● **WORK TASK**:
Of all the lines below, return only those starting with the line holding "delito en lo que va del año?" and going on through the line holding "reflexiona.", exactly as written.

Items from a data source

--------

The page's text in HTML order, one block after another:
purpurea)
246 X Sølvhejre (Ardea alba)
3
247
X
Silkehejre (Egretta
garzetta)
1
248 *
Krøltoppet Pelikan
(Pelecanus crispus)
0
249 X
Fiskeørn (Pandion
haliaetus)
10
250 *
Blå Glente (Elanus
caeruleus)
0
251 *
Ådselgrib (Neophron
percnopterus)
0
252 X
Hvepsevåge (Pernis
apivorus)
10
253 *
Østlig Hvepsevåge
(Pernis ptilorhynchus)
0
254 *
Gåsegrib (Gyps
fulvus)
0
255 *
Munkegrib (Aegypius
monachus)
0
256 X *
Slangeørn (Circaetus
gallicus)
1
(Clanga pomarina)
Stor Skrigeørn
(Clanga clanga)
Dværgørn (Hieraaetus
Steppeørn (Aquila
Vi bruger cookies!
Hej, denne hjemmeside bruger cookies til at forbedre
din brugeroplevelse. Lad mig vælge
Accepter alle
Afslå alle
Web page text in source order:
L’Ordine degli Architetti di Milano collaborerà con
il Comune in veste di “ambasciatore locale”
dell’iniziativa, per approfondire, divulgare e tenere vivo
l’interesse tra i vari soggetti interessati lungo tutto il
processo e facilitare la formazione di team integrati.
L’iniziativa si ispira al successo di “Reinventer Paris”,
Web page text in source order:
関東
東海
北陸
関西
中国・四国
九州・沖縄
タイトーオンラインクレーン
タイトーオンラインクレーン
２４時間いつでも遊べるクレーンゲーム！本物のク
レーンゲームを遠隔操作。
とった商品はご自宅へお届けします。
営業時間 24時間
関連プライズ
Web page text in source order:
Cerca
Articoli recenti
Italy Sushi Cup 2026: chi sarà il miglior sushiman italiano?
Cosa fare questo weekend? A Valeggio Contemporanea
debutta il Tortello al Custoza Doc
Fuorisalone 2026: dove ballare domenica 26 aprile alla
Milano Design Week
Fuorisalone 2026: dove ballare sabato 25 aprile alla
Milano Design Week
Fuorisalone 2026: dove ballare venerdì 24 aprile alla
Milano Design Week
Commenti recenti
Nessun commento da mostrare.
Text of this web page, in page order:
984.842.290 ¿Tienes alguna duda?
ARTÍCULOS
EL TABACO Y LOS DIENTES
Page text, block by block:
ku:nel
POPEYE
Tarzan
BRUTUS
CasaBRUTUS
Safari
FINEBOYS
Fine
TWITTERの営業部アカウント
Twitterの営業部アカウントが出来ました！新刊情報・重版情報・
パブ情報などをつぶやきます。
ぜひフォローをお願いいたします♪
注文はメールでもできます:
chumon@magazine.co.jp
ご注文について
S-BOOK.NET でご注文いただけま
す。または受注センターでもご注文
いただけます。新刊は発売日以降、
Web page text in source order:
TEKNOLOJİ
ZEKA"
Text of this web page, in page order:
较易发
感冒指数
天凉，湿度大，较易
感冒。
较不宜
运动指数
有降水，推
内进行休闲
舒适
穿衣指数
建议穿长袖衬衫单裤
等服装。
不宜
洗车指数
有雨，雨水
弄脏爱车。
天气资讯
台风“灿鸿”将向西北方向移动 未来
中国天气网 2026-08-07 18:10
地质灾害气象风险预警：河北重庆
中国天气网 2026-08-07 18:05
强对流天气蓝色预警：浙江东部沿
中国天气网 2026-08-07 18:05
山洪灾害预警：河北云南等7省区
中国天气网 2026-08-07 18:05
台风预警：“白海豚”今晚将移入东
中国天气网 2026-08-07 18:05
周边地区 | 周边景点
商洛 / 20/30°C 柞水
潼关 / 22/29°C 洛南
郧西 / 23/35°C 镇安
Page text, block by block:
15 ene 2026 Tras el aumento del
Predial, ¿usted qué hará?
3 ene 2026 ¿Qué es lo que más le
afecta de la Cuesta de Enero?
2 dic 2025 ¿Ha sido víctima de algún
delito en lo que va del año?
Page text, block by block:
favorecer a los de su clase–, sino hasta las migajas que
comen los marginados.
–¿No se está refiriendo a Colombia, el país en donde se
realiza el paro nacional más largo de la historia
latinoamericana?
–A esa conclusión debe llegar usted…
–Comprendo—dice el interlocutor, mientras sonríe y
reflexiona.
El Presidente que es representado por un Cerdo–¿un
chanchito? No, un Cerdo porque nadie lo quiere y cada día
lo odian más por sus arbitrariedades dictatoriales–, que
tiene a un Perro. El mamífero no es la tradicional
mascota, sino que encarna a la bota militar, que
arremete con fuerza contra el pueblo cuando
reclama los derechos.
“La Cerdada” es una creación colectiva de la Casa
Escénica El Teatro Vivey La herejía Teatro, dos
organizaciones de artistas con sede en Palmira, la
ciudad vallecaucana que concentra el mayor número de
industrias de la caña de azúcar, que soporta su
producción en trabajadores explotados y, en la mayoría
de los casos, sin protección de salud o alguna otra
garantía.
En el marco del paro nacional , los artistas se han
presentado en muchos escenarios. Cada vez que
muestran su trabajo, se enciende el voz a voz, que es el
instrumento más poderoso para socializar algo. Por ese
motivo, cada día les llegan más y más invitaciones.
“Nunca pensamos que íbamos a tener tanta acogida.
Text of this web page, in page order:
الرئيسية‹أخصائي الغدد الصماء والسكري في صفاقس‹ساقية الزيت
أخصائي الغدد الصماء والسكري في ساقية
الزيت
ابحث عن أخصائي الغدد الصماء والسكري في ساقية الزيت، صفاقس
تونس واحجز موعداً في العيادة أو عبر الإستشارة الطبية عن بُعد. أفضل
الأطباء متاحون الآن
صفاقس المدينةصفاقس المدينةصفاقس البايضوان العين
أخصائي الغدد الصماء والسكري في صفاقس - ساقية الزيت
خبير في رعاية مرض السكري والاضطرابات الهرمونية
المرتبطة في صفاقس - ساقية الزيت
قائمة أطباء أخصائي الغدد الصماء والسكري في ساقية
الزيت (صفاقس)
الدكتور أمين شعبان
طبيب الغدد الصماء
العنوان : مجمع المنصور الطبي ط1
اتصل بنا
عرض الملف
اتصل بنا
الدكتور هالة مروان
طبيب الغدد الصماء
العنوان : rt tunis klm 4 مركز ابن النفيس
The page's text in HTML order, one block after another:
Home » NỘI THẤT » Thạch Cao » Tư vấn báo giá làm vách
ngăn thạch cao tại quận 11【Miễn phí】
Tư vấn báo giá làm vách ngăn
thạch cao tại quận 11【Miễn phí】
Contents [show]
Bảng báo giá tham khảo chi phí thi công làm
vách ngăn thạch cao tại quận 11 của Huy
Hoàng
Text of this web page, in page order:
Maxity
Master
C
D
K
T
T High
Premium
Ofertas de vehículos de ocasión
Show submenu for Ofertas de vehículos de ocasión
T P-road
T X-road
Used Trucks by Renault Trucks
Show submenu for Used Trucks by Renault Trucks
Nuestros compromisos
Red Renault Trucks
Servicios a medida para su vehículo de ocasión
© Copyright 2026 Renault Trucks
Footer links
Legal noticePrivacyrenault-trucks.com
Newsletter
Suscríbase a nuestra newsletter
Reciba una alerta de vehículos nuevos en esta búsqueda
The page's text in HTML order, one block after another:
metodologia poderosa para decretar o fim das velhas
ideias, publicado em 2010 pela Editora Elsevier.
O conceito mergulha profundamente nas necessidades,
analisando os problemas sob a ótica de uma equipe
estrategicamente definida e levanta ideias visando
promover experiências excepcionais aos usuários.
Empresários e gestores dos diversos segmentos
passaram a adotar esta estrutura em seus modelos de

--------

● **SOLUTION BELOW**:
delito en lo que va del año?
Page text, block by block:
favorecer a los de su clase–, sino hasta las migajas que
comen los marginados.
–¿No se está refiriendo a Colombia, el país en donde se
realiza el paro nacional más largo de la historia
latinoamericana?
–A esa conclusión debe llegar usted…
–Comprendo—dice el interlocutor, mientras sonríe y
reflexiona.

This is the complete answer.